▶ **Exercise goal**: Copy exactly the lines from the beginning of the data down to and including the line holding "docs: AMQP specification [10, 350, 118, 362]", without any pictures.

▶ **Data for the task**:
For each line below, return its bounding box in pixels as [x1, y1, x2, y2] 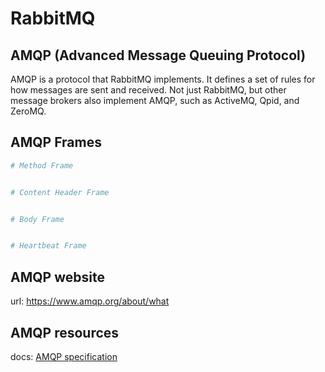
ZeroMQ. [10, 105, 47, 117]
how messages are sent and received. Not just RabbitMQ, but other [10, 84, 287, 96]
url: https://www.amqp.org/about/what [10, 295, 170, 307]
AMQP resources [10, 324, 120, 341]
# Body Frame [10, 214, 65, 224]
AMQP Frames [10, 134, 102, 151]
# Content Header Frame [10, 187, 110, 197]
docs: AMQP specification [10, 350, 118, 362]
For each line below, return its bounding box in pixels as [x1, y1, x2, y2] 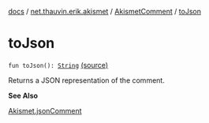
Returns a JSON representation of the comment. [8, 75, 166, 85]
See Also [8, 91, 38, 100]
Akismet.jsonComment [8, 106, 82, 115]
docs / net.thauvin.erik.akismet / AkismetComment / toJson [8, 7, 201, 16]
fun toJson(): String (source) [8, 60, 109, 69]

▶ **Solution**:
For each line below, return its bounding box in pixels as [x1, y1, x2, y2] 
ZeroMQ. [10, 105, 47, 117]
how messages are sent and received. Not just RabbitMQ, but other [10, 84, 287, 96]
url: https://www.amqp.org/about/what [10, 295, 170, 307]
AMQP resources [10, 324, 120, 341]
# Body Frame [10, 214, 65, 224]
AMQP Frames [10, 134, 102, 151]
# Content Header Frame [10, 187, 110, 197]
docs: AMQP specification [10, 350, 118, 362]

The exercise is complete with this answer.